First, the data stream from servicex.

In [5]:
servicex_data = sx_event_stream(did, leptons_per_event_query)

Now we get the output stream from funcx of data that is done!

*Note* The first time this is called in a session you'll get asked for a `funcx` auth token. Follow the web url and get the token, and past it back into the box.

In [6]:
accumulated_results = process_coffea_funcx(servicex_data, ZMassProcessor())

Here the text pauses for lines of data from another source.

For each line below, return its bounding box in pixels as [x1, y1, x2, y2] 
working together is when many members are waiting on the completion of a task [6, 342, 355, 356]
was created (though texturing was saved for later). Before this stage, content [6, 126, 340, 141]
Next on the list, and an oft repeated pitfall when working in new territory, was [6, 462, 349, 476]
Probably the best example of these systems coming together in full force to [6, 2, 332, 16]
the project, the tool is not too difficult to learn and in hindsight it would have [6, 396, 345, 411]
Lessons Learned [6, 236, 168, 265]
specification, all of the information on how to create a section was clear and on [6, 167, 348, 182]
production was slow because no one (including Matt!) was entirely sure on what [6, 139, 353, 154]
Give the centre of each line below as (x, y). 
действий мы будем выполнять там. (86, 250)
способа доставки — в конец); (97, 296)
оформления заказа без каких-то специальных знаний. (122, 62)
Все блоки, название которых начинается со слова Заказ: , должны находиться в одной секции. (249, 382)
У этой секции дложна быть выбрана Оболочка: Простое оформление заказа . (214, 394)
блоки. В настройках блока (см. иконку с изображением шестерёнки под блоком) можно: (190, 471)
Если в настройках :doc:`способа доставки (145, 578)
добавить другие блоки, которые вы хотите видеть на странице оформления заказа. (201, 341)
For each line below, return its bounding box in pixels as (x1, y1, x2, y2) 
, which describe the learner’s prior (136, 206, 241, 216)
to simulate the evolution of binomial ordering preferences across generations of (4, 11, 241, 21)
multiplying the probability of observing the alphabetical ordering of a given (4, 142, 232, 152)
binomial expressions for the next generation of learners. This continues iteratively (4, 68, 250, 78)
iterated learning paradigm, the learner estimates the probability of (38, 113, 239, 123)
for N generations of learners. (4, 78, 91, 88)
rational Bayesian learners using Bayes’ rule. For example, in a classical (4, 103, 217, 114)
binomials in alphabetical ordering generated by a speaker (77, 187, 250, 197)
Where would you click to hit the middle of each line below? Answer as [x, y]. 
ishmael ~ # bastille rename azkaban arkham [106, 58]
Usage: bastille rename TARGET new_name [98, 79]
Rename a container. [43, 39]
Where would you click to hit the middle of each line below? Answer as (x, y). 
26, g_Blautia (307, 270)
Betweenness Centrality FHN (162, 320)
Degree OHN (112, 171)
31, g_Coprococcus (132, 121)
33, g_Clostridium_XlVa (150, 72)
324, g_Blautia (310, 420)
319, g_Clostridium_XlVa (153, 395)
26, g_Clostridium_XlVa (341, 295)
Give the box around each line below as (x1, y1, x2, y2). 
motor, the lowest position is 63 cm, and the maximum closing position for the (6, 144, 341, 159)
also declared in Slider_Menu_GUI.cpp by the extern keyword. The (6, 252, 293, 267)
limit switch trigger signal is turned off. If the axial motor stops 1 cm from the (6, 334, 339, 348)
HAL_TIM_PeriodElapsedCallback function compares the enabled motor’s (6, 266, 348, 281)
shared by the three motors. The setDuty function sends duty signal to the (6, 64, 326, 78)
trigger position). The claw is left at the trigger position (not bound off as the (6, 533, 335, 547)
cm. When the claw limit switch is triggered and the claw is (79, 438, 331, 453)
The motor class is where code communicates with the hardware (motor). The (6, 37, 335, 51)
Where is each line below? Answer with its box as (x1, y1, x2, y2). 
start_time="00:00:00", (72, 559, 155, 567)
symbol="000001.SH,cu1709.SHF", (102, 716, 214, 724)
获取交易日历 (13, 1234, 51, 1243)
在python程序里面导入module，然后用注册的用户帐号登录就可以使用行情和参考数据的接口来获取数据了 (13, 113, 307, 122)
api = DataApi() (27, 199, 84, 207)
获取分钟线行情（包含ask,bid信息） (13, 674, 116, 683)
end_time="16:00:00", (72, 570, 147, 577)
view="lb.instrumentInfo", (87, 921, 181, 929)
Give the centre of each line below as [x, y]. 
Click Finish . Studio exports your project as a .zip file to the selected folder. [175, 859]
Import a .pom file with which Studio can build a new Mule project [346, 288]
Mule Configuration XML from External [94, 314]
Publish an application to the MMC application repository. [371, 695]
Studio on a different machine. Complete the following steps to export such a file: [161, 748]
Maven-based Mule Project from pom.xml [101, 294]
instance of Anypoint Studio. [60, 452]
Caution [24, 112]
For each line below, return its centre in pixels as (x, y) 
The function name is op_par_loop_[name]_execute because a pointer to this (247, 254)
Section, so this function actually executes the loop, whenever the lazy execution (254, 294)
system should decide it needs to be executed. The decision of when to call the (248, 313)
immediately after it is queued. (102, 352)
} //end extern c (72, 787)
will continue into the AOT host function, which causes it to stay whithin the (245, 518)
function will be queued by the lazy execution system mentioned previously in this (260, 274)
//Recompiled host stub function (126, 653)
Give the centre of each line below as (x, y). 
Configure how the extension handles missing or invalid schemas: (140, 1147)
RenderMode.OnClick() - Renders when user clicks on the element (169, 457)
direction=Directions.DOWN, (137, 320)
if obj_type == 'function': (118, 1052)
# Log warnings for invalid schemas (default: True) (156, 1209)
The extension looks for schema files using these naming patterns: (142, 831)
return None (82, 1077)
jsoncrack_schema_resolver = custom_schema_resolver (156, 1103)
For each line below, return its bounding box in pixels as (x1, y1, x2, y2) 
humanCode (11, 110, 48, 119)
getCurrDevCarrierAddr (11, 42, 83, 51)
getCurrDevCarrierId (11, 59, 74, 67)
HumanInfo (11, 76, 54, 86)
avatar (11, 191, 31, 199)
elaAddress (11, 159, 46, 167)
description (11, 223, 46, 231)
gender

Plot - attempt to update the plot as it comes in (but don't know how to do that!)

In [7]:
async def plot_stream(accumulator_stream):
  async for coffea_info in accumulator_stream:
    # Need to ask coffea folks how to anomate this!
    hist.plot1d(coffea_info['mass'])
    plt.show()
  return coffea_info

await plot_stream(accumulated_results)

TypeError: module, class, method, function, traceback, frame, or code object was expected, got ZMassProcessor

One of the cool things about the above is that the *data* never comes down to your machine over the wire except for the histograms! The data streamed off servicex is sent directly from servicex to the funcx processor machines. In this demo, both happened to be located in the `river` cluster at Chicago. While everything is controled from wherever this notebook is running - data only moves around in the analysis facility!